• **Task requirements**: Restate word for word the entries below, starting at the line with "Trending [90, 348]" and ending at the line with "privacy, jurisdictional issues, [160, 297]". Keep both end lines and omit the pictures.

Stored items
-=-=-
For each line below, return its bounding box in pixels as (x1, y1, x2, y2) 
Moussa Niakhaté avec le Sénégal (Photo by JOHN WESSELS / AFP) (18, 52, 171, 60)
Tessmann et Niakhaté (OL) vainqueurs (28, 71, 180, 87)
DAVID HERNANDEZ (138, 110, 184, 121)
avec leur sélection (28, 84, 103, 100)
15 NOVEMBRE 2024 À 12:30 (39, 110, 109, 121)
-=-=-
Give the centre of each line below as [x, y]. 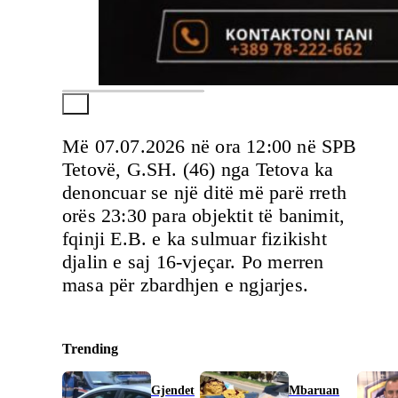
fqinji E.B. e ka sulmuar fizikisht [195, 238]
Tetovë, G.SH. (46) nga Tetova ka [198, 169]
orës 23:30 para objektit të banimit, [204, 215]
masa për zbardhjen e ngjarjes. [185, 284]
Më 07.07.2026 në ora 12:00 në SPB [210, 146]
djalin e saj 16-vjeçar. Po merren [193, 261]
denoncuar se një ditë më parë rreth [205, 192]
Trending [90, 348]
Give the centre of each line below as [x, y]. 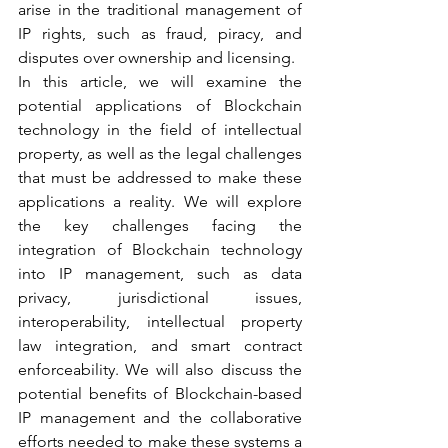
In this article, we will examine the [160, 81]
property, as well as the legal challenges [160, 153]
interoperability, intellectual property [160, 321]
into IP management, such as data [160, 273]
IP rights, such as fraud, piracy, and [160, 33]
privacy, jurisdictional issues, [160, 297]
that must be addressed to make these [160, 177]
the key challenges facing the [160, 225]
-=-=-
• **Answer for this exercise**:
Trending [90, 348]
Give the centre of each line below as [x, y]. 
In this article, we will examine the [160, 81]
property, as well as the legal challenges [160, 153]
interoperability, intellectual property [160, 321]
into IP management, such as data [160, 273]
IP rights, such as fraud, piracy, and [160, 33]
privacy, jurisdictional issues, [160, 297]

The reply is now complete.